▶ _Task instructions_:
A line below contains "Append files are", and a later one contains "Files are looked". Repeat both, with every line between them, exactly.

▶ _Source data_:

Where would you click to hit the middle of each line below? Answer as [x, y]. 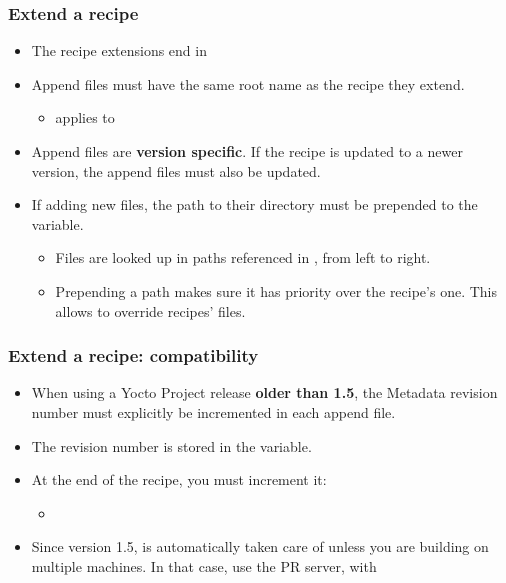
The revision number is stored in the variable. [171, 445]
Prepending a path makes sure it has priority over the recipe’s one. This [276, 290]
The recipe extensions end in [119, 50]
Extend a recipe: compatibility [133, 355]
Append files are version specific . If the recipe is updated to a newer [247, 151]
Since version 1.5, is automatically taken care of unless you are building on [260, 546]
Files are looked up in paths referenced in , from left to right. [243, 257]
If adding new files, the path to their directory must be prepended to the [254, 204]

==

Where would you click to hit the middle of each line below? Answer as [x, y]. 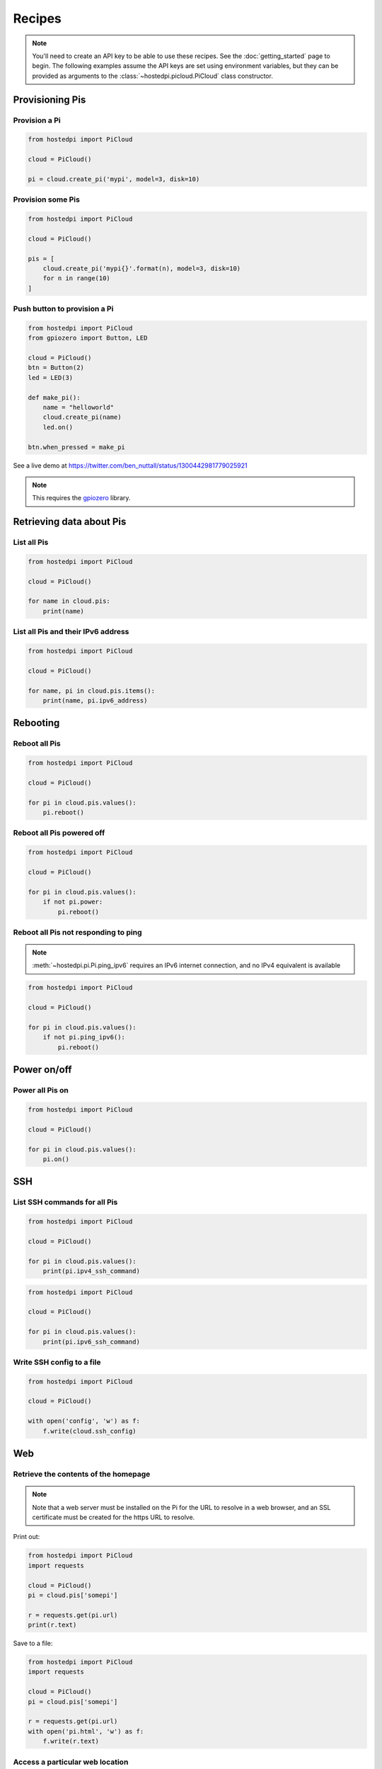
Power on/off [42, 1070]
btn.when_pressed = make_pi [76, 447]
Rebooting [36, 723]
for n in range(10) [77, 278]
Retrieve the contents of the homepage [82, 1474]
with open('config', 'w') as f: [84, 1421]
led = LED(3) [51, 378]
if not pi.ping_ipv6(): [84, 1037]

▶ _Response for this exercise_:
Append files are version specific . If the recipe is updated to a newer [247, 151]
Since version 1.5, is automatically taken care of unless you are building on [260, 546]
Files are looked up in paths referenced in , from left to right. [243, 257]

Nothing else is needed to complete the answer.